院内関係者ということで個室に移動していた。まあ、2、3泊くらいは個室にさせてもらうかーーーと思った。

寒くて寒くて仕方がなかったけど、すぐに電気毛布をかけてもらって、輸血が始まって、暖かくなってきた。

腹は痛かった。術直後のアセリオが少し効いたけど、1時間後には痛かったのでロピオンを入れてもらう。

看護師さんがロピオンしか勝たん派の人で、意気揚々と繋いでくださった。

この日の看護師さんがかなりのベテランと思われる方で、私の様々なわがままに飲水禁だけど口だけは湯すげるように吸飲みとガーグルベースン、術後の酸素もどうしても口が渇くのでSpO2モニターつけてれば外していいか当直医に掛け合ってくれたりと本当に助かった。

水が口に含めるようになった時は本当に助かった。痛み止めは2回程度使った気がするけど、思っていたより眠れたと思う。

朝には飲水、朝には飲水と楽しみにしていた。

 

  • POD1

飲水どころか昼には流動食が出た。流石に2割も食べられなかった。

頭をベッドアップした時、昨日の、あの肩の痛みが再度襲ってきて、アーーー〜ー!!となった。

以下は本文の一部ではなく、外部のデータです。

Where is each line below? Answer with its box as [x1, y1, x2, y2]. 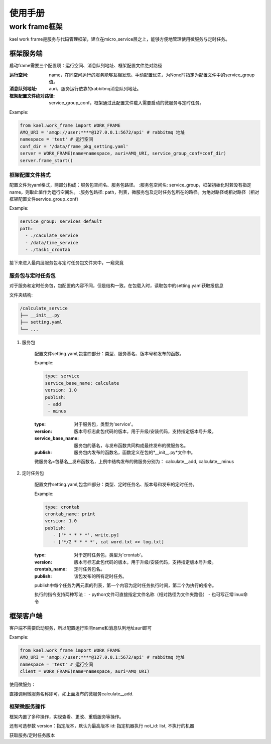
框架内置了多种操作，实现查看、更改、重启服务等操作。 [9, 713, 124, 719]
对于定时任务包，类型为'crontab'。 [74, 552, 146, 558]
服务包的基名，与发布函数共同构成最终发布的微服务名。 [74, 442, 188, 449]
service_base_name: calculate [45, 380, 119, 386]
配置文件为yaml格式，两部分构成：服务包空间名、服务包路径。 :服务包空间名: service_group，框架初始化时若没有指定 [9, 182, 251, 188]
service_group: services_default [20, 219, 102, 224]
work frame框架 [9, 22, 63, 31]
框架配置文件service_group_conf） [9, 196, 81, 202]
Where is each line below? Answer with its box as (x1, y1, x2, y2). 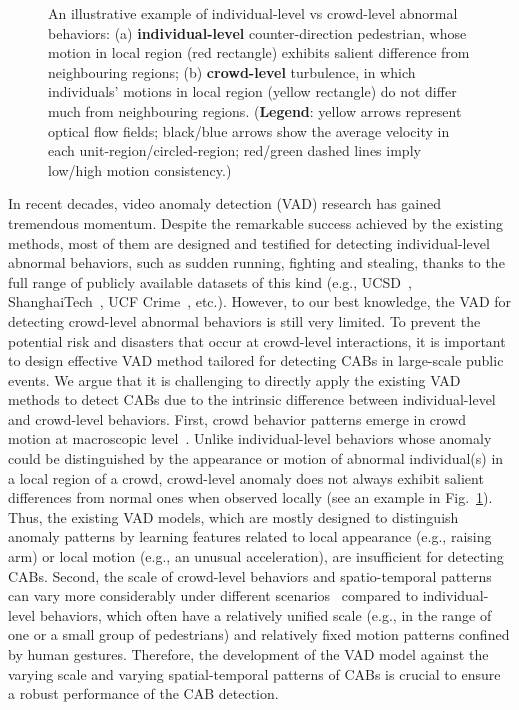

主治医によると気腹後の症状として肩とか背中の痛みが出るとのこと。

こっわ、怖くてベッドは5度ずつしか動かせなくなった。

室内のトイレに満身創痍で移動した。個室じゃなかったら外のトイレに行くの??無理すぎるんだが??

 

  • POD2
オムツの楽さ加減に震える。生理ナプキンは優秀だけど、オムツの安心感といったらない。
お腹が張っていて、普通のパンツが履けるようになる想像ができない。
オムツが良すぎて手放せない気がする。
ゆっくり立って、室内を歩いたりできるようになった。
夫は毎日面会に来てくれる。職場の後輩(エコーを無理やり見せた)も来てくれて、色々いただく。
  • POD3
なぜか昨日より体調が悪い。嘔気がかなりある。
採血で、Hb7.8なので輸血してもいいかと聞かれて是非オネシャスする。
献血は3、4回しかしたことないけど本当に本当にありがたい。ていうか医療は素晴らしい。
  • POD4
食事も食べられるようになってきて気づいたけど、当院のご飯が美味しすぎる。
見た目こそ豪華ではないけど、一品一品味付けが凝っているし全体的な食べ合わせが素晴らしい。献立表には一言美味しかったですなどと書くようになった。
廊下を歩いた。亀より遅い。祖母の着替えや歩行が遅すぎてイライラしたことがあったけど、
人には人の動ける速度があるんだ、これ以上は無理なんだと実感する。
  • POD5
風呂に入った。退院が近い。妹が面会に来てくれた。
  • POD7くらい
退院した。以降10日間?自宅療養した。